◆ What the task asks:
Each line from the one with "Account (81, 53)" to the final line of the data must be reproduced exactly, and no other line may appear.

───── Extracted data ─────

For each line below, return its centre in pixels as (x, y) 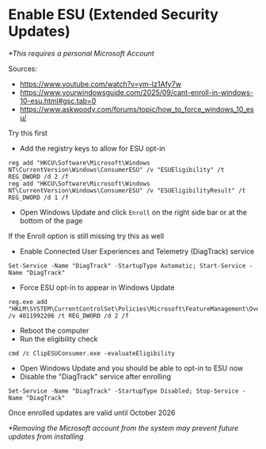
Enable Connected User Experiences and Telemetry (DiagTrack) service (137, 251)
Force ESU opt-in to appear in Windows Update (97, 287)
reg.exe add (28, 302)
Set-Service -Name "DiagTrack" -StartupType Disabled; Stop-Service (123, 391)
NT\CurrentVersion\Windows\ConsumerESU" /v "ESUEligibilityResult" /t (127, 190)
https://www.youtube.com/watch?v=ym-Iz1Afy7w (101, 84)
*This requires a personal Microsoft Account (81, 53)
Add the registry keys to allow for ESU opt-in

─────

◆ Output:
*This requires a personal Microsoft Account (81, 53)
Add the registry keys to allow for ESU opt-in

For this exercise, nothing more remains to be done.